(Entries shown)

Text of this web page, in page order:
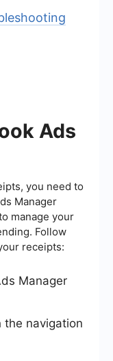
Ads
you need to
Manager
manage your
Follow
receipts:
Manager
the navigation
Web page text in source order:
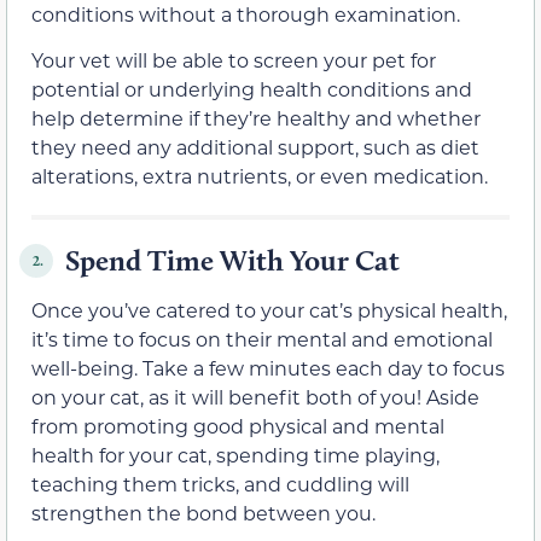
conditions without a thorough examination.
Your vet will be able to screen your pet for
potential or underlying health conditions and
help determine if they’re healthy and whether
they need any additional support, such as diet
alterations, extra nutrients, or even medication.
2. Spend Time With Your Cat
Once you’ve catered to your cat’s physical health,
it’s time to focus on their mental and emotional
well-being. Take a few minutes each day to focus
on your cat, as it will benefit both of you! Aside
from promoting good physical and mental
health for your cat, spending time playing,
teaching them tricks, and cuddling will
strengthen the bond between you.
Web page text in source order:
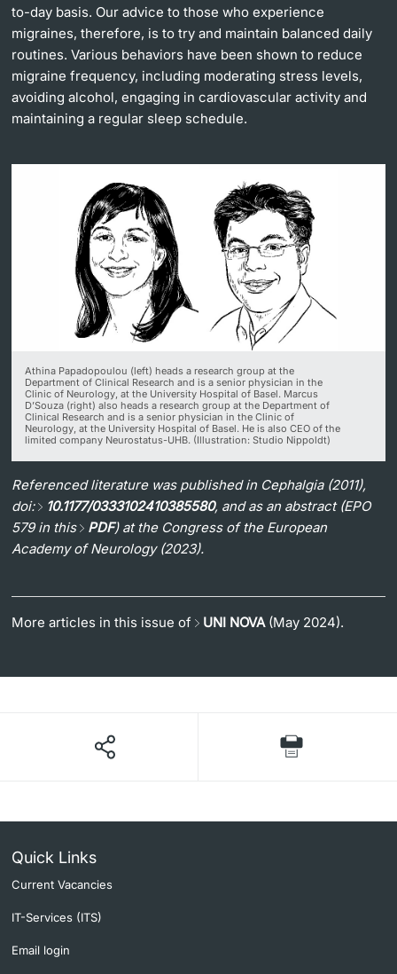
to-day basis. Our advice to those who experience
migraines, therefore, is to try and maintain balanced daily
routines. Various behaviors have been shown to reduce
migraine frequency, including moderating stress levels,
avoiding alcohol, engaging in cardiovascular activity and
maintaining a regular sleep schedule.
Athina Papadopoulou (left) heads a research group at the
Department of Clinical Research and is a senior physician in the
Clinic of Neurology, at the University Hospital of Basel. Marcus
D’Souza (right) also heads a research group at the Department of
Clinical Research and is a senior physician in the Clinic of
Neurology, at the University Hospital of Basel. He is also CEO of the
limited company Neurostatus-UHB. (Illustration: Studio Nippoldt)
Referenced literature was published in Cephalgia (2011),
doi: 10.1177/0333102410385580, and as an abstract (EPO
579 in this PDF) at the Congress of the European
Academy of Neurology (2023).
More articles in this issue of UNI NOVA(May 2024).
Quick Links
Current Vacancies
IT-Services (ITS)
Email login
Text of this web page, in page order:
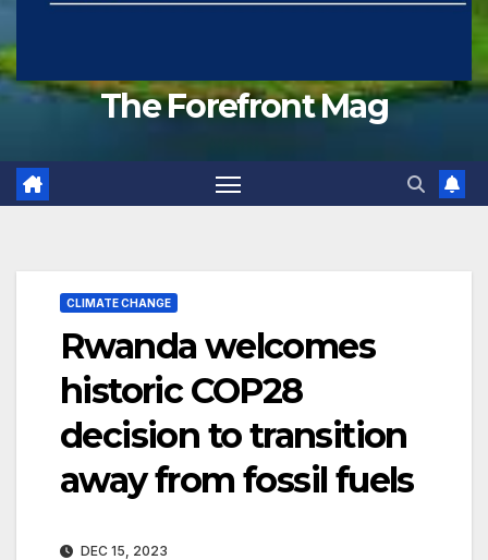
The Forefront Mag
CLIMATE CHANGE
Rwanda welcomes
historic COP28
decision to transition
away from fossil fuels
DEC 15, 2023
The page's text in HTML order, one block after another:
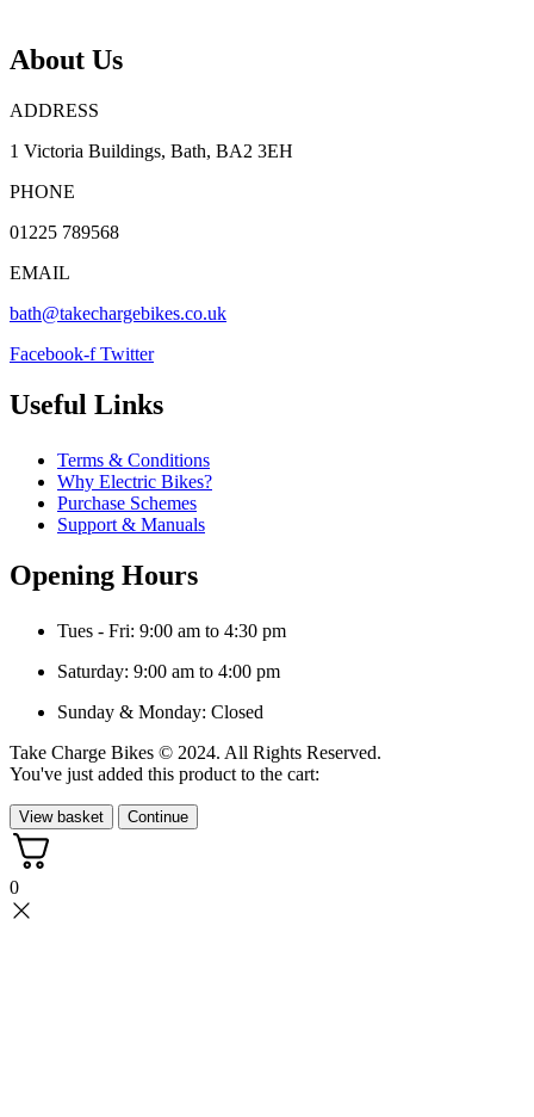
About Us
ADDRESS
1 Victoria Buildings, Bath, BA2 3EH
PHONE
01225 789568
EMAIL
bath@takechargebikes.co.uk
Facebook-f Twitter
Useful Links
Terms & Conditions
Why Electric Bikes?
Purchase Schemes
Support & Manuals
Opening Hours
Tues - Fri: 9:00 am to 4:30 pm
Saturday: 9:00 am to 4:00 pm
Sunday & Monday: Closed
Take Charge Bikes © 2024. All Rights Reserved.
You've just added this product to the cart:
View basket Continue
0
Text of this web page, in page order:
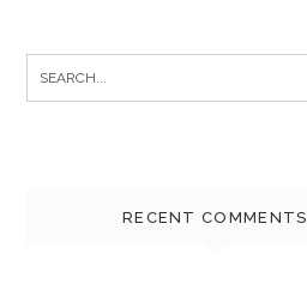
for:
RECENT COMMENTS
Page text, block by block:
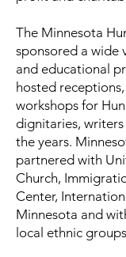
The Minnesota
sponsored a wide
and educational
hosted
workshops for
dignitaries,
the years.
partnered with
Church,
Center,
Minnesota and
local ethnic
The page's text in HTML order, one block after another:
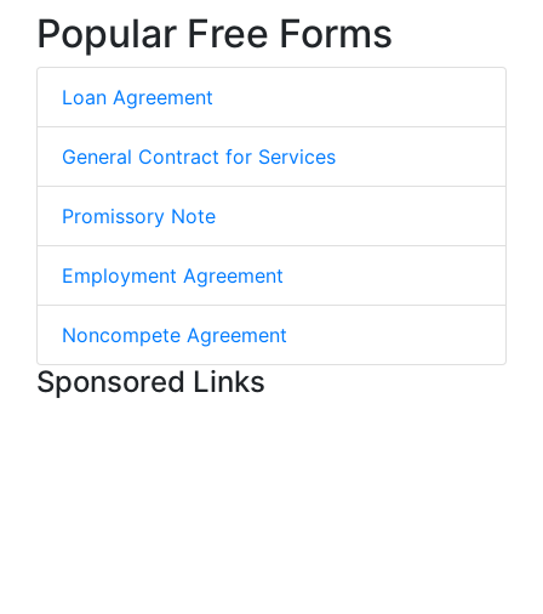
Popular Free Forms
Loan Agreement
General Contract for Services
Promissory Note
Employment Agreement
Noncompete Agreement
Sponsored Links
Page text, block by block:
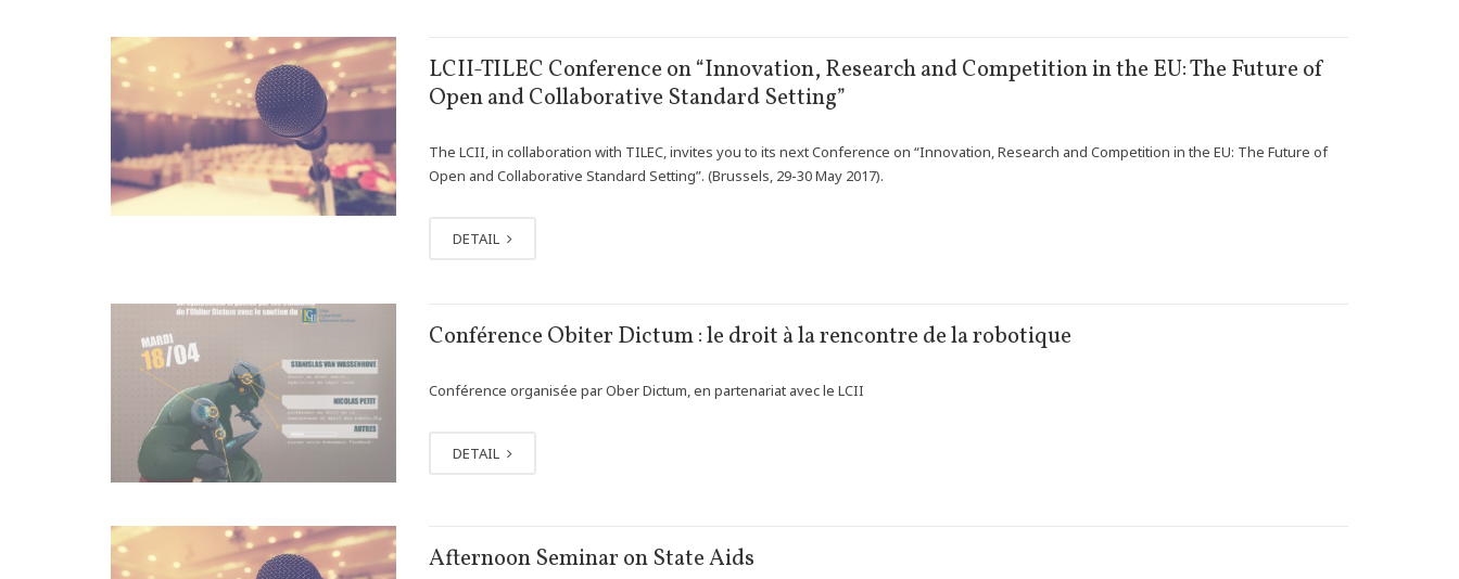
LCII-TILEC Conference on “Innovation, Research and Competition in the EU: The Future of
Open and Collaborative Standard Setting”
The LCII, in collaboration with TILEC, invites you to its next Conference on “Innovation, Research and Competition in the EU: The Future of
Open and Collaborative Standard Setting”. (Brussels, 29-30 May 2017).
DETAIL
Conférence Obiter Dictum : le droit à la rencontre de la robotique
Conférence organisée par Ober Dictum, en partenariat avec le LCII
DETAIL
Afternoon Seminar on State Aids
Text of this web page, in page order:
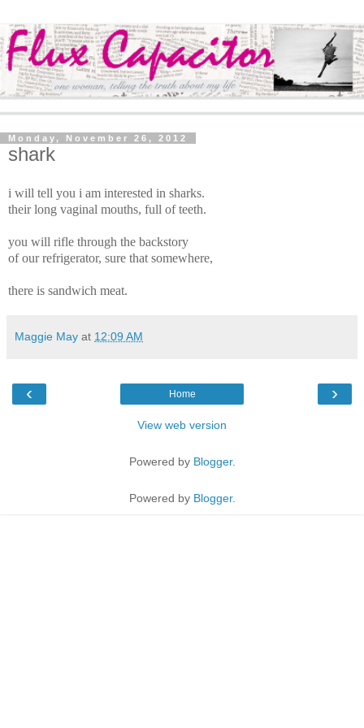
Monday, November 26, 2012
shark
i will tell you i am interested in sharks.
their long vaginal mouths, full of teeth.
you will rifle through the backstory
of our refrigerator, sure that somewhere,
there is sandwich meat.
Maggie May at 12:09 AM
‹ ›
Home
View web version
Powered by Blogger.
Powered by Blogger.
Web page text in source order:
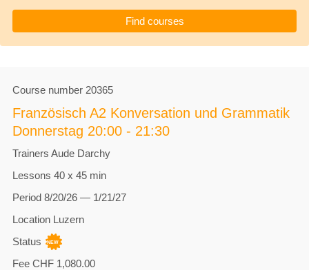
Course number 20365
Französisch A2 Konversation und Grammatik
Donnerstag 20:00 - 21:30
Trainers Aude Darchy
Lessons 40 x 45 min
Period 8/20/26 — 1/21/27
Location Luzern
Status
Fee CHF 1,080.00
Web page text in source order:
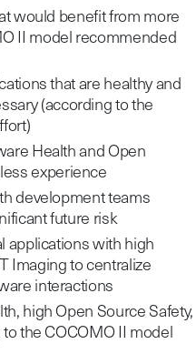
would benefit from more
II model recommended
that are healthy and
(according to the
Health and Open
experience
development teams
future risk
applications with high
Imaging to centralize
interactions
high Open Source Safety,
the COCOMO II model
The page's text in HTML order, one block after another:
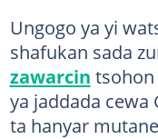
Ungogo ya yi
shafukan sada
zawarcin
ya jaddada
ta hanyar
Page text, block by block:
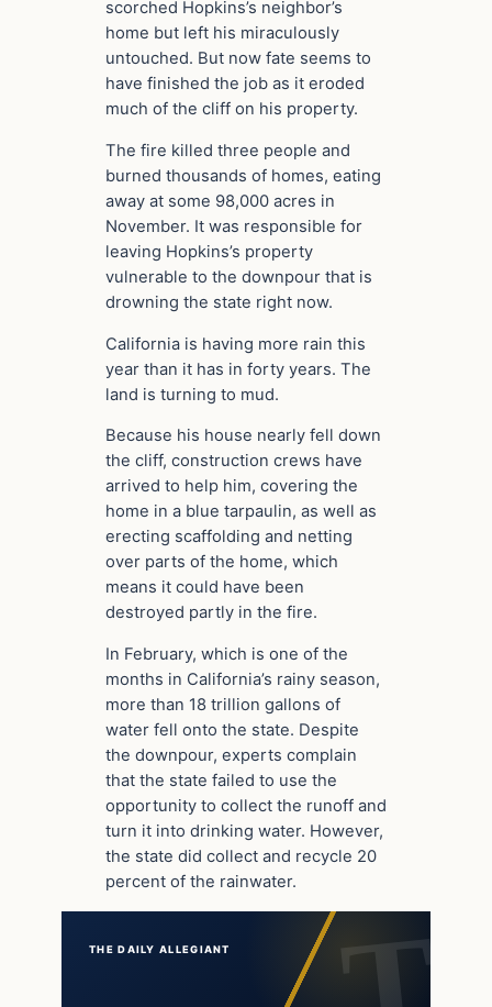
scorched Hopkins’s neighbor’s
home but left his miraculously
untouched. But now fate seems to
have finished the job as it eroded
much of the cliff on his property.
The fire killed three people and
burned thousands of homes, eating
away at some 98,000 acres in
November. It was responsible for
leaving Hopkins’s property
vulnerable to the downpour that is
drowning the state right now.
California is having more rain this
year than it has in forty years. The
land is turning to mud.
Because his house nearly fell down
the cliff, construction crews have
arrived to help him, covering the
home in a blue tarpaulin, as well as
erecting scaffolding and netting
over parts of the home, which
means it could have been
destroyed partly in the fire.
In February, which is one of the
months in California’s rainy season,
more than 18 trillion gallons of
water fell onto the state. Despite
the downpour, experts complain
that the state failed to use the
opportunity to collect the runoff and
turn it into drinking water. However,
the state did collect and recycle 20
percent of the rainwater.
THE DAILY ALLEGIANT
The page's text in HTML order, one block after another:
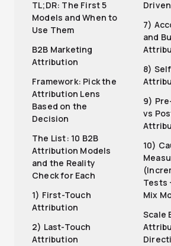
TL;DR: The First 5
Models and When to
Use Them
B2B Marketing
Attribution
Framework: Pick the
Attribution Lens
Based on the
Decision
The List: 10 B2B
Attribution Models
and the Reality
Check for Each
1) First-Touch
Attribution
2) Last-Touch
Attribution
7)
and
8)
9)
vs
10)
Tests
Mix
Scale
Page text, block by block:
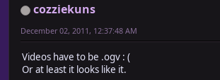
cozziekuns
December 02, 2011, 12:37:48 AM
Videos have to be .ogv : (
Or at least it looks like it.
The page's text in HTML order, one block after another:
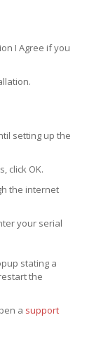
I Agree if you
setting up the
click OK.
the internet
your serial
stating a
the
a support
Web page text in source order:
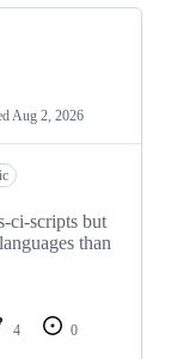
Aug 2, 2026
ci-scripts but
than
4
0

(End Entries shown)

## [Requirement]
The preceding entries are to be written out again exactly, with the pictures removed.

## [Completed exercise]
Text of this web page, in page order:
Ads
you need to
Manager
manage your
Follow
receipts:
Manager
the navigation
Web page text in source order:
conditions without a thorough examination.
Your vet will be able to screen your pet for
potential or underlying health conditions and
help determine if they’re healthy and whether
they need any additional support, such as diet
alterations, extra nutrients, or even medication.
2. Spend Time With Your Cat
Once you’ve catered to your cat’s physical health,
it’s time to focus on their mental and emotional
well-being. Take a few minutes each day to focus
on your cat, as it will benefit both of you! Aside
from promoting good physical and mental
health for your cat, spending time playing,
teaching them tricks, and cuddling will
strengthen the bond between you.
Web page text in source order:
to-day basis. Our advice to those who experience
migraines, therefore, is to try and maintain balanced daily
routines. Various behaviors have been shown to reduce
migraine frequency, including moderating stress levels,
avoiding alcohol, engaging in cardiovascular activity and
maintaining a regular sleep schedule.
Athina Papadopoulou (left) heads a research group at the
Department of Clinical Research and is a senior physician in the
Clinic of Neurology, at the University Hospital of Basel. Marcus
D’Souza (right) also heads a research group at the Department of
Clinical Research and is a senior physician in the Clinic of
Neurology, at the University Hospital of Basel. He is also CEO of the
limited company Neurostatus-UHB. (Illustration: Studio Nippoldt)
Referenced literature was published in Cephalgia (2011),
doi: 10.1177/0333102410385580, and as an abstract (EPO
579 in this PDF) at the Congress of the European
Academy of Neurology (2023).
More articles in this issue of UNI NOVA(May 2024).
Quick Links
Current Vacancies
IT-Services (ITS)
Email login
Text of this web page, in page order:
The Forefront Mag
CLIMATE CHANGE
Rwanda welcomes
historic COP28
decision to transition
away from fossil fuels
DEC 15, 2023
The page's text in HTML order, one block after another:
About Us
ADDRESS
1 Victoria Buildings, Bath, BA2 3EH
PHONE
01225 789568
EMAIL
bath@takechargebikes.co.uk
Facebook-f Twitter
Useful Links
Terms & Conditions
Why Electric Bikes?
Purchase Schemes
Support & Manuals
Opening Hours
Tues - Fri: 9:00 am to 4:30 pm
Saturday: 9:00 am to 4:00 pm
Sunday & Monday: Closed
Take Charge Bikes © 2024. All Rights Reserved.
You've just added this product to the cart:
View basket Continue
0
Text of this web page, in page order:
for:
RECENT COMMENTS
Page text, block by block:
The Minnesota
sponsored a wide
and educational
hosted
workshops for
dignitaries,
the years.
partnered with
Church,
Center,
Minnesota and
local ethnic
The page's text in HTML order, one block after another:
Popular Free Forms
Loan Agreement
General Contract for Services
Promissory Note
Employment Agreement
Noncompete Agreement
Sponsored Links
Page text, block by block:
LCII-TILEC Conference on “Innovation, Research and Competition in the EU: The Future of
Open and Collaborative Standard Setting”
The LCII, in collaboration with TILEC, invites you to its next Conference on “Innovation, Research and Competition in the EU: The Future of
Open and Collaborative Standard Setting”. (Brussels, 29-30 May 2017).
DETAIL
Conférence Obiter Dictum : le droit à la rencontre de la robotique
Conférence organisée par Ober Dictum, en partenariat avec le LCII
DETAIL
Afternoon Seminar on State Aids
Text of this web page, in page order:
Monday, November 26, 2012
shark
i will tell you i am interested in sharks.
their long vaginal mouths, full of teeth.
you will rifle through the backstory
of our refrigerator, sure that somewhere,
there is sandwich meat.
Maggie May at 12:09 AM
‹ ›
Home
View web version
Powered by Blogger.
Powered by Blogger.
Web page text in source order:
Course number 20365
Französisch A2 Konversation und Grammatik
Donnerstag 20:00 - 21:30
Trainers Aude Darchy
Lessons 40 x 45 min
Period 8/20/26 — 1/21/27
Location Luzern
Status
Fee CHF 1,080.00
Web page text in source order:
would benefit from more
II model recommended
that are healthy and
(according to the
Health and Open
experience
development teams
future risk
applications with high
Imaging to centralize
interactions
high Open Source Safety,
the COCOMO II model
The page's text in HTML order, one block after another:
Ungogo ya yi
shafukan sada
zawarcin
ya jaddada
ta hanyar
Page text, block by block:
scorched Hopkins’s neighbor’s
home but left his miraculously
untouched. But now fate seems to
have finished the job as it eroded
much of the cliff on his property.
The fire killed three people and
burned thousands of homes, eating
away at some 98,000 acres in
November. It was responsible for
leaving Hopkins’s property
vulnerable to the downpour that is
drowning the state right now.
California is having more rain this
year than it has in forty years. The
land is turning to mud.
Because his house nearly fell down
the cliff, construction crews have
arrived to help him, covering the
home in a blue tarpaulin, as well as
erecting scaffolding and netting
over parts of the home, which
means it could have been
destroyed partly in the fire.
In February, which is one of the
months in California’s rainy season,
more than 18 trillion gallons of
water fell onto the state. Despite
the downpour, experts complain
that the state failed to use the
opportunity to collect the runoff and
turn it into drinking water. However,
the state did collect and recycle 20
percent of the rainwater.
THE DAILY ALLEGIANT
The page's text in HTML order, one block after another:
TL;DR: The First 5
Models and When to
Use Them
B2B Marketing
Attribution
Framework: Pick the
Attribution Lens
Based on the
Decision
The List: 10 B2B
Attribution Models
and the Reality
Check for Each
1) First-Touch
Attribution
2) Last-Touch
Attribution
7)
and
8)
9)
vs
10)
Tests
Mix
Scale
Page text, block by block:
cozziekuns
December 02, 2011, 12:37:48 AM
Videos have to be .ogv : (
Or at least it looks like it.
The page's text in HTML order, one block after another:
I Agree if you
setting up the
click OK.
the internet
your serial
stating a
the
a support
Web page text in source order:
Aug 2, 2026
ci-scripts but
than
4
0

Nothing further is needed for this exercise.